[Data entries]
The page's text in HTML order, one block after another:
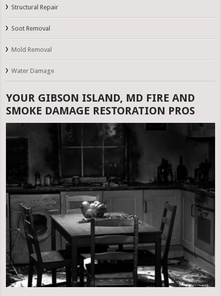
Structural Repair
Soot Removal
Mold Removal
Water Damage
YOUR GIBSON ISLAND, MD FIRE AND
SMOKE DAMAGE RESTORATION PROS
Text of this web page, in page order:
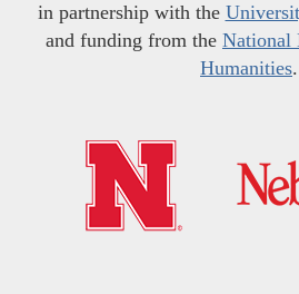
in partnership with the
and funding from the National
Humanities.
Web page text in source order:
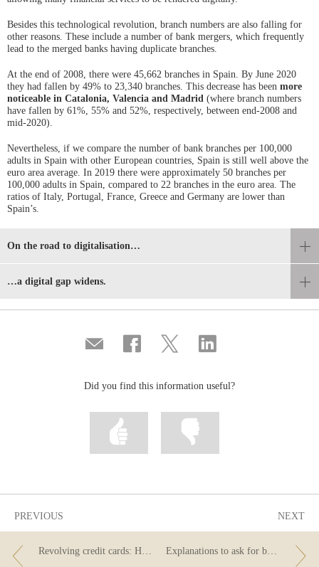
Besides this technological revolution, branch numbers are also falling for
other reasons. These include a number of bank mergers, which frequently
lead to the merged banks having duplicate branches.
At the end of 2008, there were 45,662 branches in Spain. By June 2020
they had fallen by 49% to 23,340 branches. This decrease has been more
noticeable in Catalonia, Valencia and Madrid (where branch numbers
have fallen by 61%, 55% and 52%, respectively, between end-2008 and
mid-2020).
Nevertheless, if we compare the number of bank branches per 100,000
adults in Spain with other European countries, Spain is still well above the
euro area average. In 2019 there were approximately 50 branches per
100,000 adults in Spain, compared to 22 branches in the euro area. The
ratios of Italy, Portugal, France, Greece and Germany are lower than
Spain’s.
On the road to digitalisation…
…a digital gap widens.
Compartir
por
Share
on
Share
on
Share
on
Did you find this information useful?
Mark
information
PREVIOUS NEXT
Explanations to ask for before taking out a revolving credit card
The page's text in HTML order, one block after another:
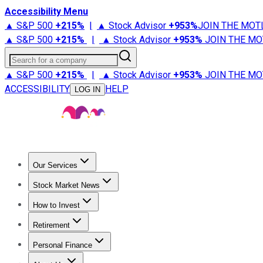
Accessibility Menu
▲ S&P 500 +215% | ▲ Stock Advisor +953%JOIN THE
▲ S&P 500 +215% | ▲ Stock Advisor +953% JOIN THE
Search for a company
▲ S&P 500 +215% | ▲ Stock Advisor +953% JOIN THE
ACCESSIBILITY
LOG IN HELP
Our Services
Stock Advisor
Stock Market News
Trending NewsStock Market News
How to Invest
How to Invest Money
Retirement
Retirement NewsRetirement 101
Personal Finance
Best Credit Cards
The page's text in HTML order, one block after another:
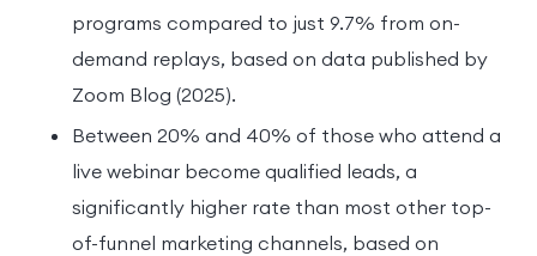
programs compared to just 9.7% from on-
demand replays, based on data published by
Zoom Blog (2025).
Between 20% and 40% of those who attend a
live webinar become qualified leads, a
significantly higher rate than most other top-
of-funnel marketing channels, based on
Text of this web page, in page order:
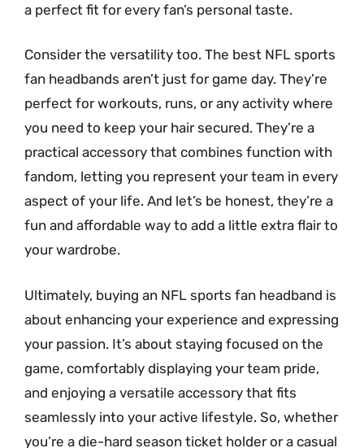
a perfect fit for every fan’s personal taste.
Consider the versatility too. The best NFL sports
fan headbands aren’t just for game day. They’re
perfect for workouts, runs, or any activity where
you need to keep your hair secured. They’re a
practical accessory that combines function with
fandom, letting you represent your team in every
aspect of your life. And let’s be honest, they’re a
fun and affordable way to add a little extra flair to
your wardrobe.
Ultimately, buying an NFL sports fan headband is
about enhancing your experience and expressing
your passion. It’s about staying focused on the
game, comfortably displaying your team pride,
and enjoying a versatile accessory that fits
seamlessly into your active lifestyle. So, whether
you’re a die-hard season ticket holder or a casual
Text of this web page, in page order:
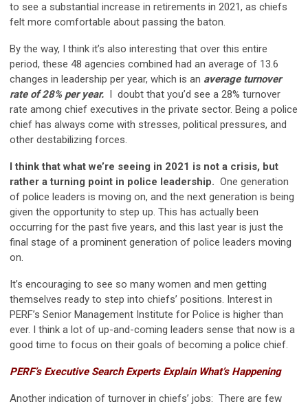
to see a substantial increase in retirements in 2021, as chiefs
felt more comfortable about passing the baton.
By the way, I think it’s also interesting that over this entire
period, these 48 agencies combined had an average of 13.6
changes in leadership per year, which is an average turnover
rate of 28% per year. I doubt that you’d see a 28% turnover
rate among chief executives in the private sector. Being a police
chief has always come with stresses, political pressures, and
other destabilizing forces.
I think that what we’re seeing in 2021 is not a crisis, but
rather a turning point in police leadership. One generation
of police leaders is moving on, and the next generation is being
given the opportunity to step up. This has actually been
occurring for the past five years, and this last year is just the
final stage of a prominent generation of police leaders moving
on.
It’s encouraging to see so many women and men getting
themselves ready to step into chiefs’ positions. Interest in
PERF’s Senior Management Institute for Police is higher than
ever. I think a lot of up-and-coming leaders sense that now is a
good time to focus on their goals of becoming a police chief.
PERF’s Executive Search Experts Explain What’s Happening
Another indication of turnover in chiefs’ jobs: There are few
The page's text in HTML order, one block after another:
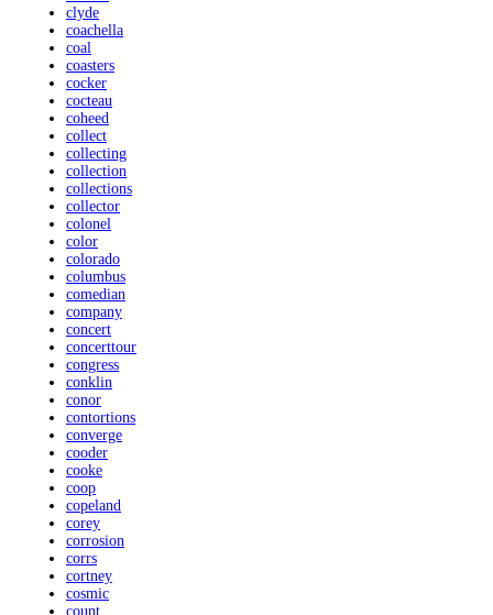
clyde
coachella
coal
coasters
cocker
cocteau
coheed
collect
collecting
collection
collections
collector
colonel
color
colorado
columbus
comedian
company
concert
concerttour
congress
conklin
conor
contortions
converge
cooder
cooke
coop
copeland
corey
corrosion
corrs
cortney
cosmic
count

Exercise details>
Going back to the entries above, set down exactly the lines that begin at the one with "PERF’s Senior Management" and end at the one with "PERF’s Executive Search", both included, and nothing else.

Task answer>
PERF’s Senior Management Institute for Police is higher than
ever. I think a lot of up-and-coming leaders sense that now is a
good time to focus on their goals of becoming a police chief.
PERF’s Executive Search Experts Explain What’s Happening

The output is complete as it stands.